The envelopes were brown and thin, each with a white label and a name on the front. A few minutes earlier, Dean Kessler had told the students to retrieve these envelopes by approaching one of the seven stations set up in the room. Although the students could pick up the envelopes, they were not to open them, he explained. "It’s not time yet," he said, looking at his cell phone.
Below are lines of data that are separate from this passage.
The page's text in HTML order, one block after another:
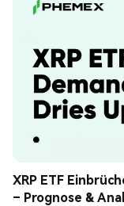
XRP ETF
– Prognose &
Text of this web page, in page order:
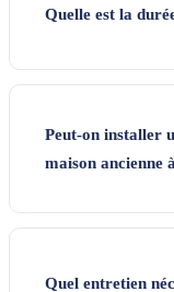
Quelle est la
Peut-on installer
maison ancienne
Quel entretien
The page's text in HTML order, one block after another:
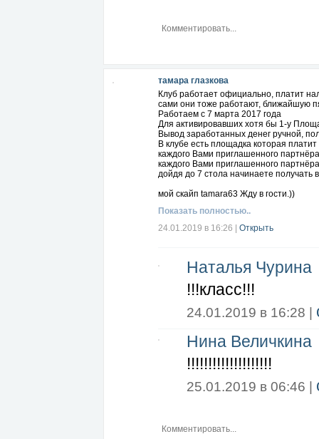
тамара глазкова
Клуб работает официально, платит
сами они тоже работают, ближайшую
Работаем с 7 марта 2017 года
Для активировавших хотя бы 1-у
Вывод заработанных денег ручной,
В клубе есть площадка которая
каждого Вами приглашенного
каждого Вами приглашенного
дойдя до 7 стола начинаете
мой скайп tamara63 Жду в гости.))
Показать полностью..
24.01.2019 в 16:26
Открыть
Наталья Чурина
!!!класс!!!
24.01.2019 в 16:28 |
Нина Величкина
!!!!!!!!!!!!!!!!!!!!
25.01.2019 в 06:46 |
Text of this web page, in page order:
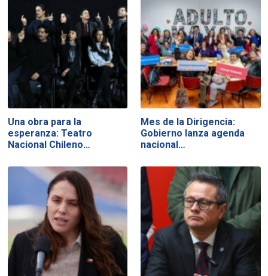
Una obra para la
esperanza: Teatro
Nacional Chileno…
Mes de la Dirigencia:
Gobierno lanza agenda
nacional…

Stephanie had followed the dean’s instructions and walked to a school employee sitting beneath a white sign that read a–ch. She quietly stated her name, "Stephanie Chao," and took the envelope handed to her. When she returned to me, she looked anxious for the first time that morning. "Let’s get this show on the road," she whispered as she sat down. After holding the unopened envelope for a minute or two, she placed it on the table in front of us. Her long black hair, pulled tight in a ponytail, brushed against the back of her white sweater. She wore a bracelet of brown prayer beads on her wrist, "Buddha Beads," she called them, and it didn’t hurt to have them with her on this day. Her mother had given her the bracelet when she was a teenager, and Stephanie put it on each morning when she got dressed. She didn’t wear much other jewelry—if the prayer beads could even be called that. No rings on any of her fingers; just the bracelet, a petite watch, and a thin chain around her neck that I had given her after we started dating in college.
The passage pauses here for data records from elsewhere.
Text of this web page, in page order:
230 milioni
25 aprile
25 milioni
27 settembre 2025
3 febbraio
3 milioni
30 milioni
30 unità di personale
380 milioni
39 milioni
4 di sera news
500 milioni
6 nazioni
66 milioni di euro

We sat inside the Golden Gate Room at her medical school, the University of California, San Francisco, on a March morning in 2006. A row of windows lined an entire wall of the room and through them, off in the distance, fog hid the choppy, uneasy waters of San Francisco Bay. To the left, the bridge for which the room was named towered above the low clouds and stretched more than eight thousand feet toward Marin, connecting the city to all possibilities north. To the right, the country unfolded east with Oakland, Denver, St. Louis, Chicago, Boston, New York—the real world, as my mother called it—lying just beyond the windows’ frame.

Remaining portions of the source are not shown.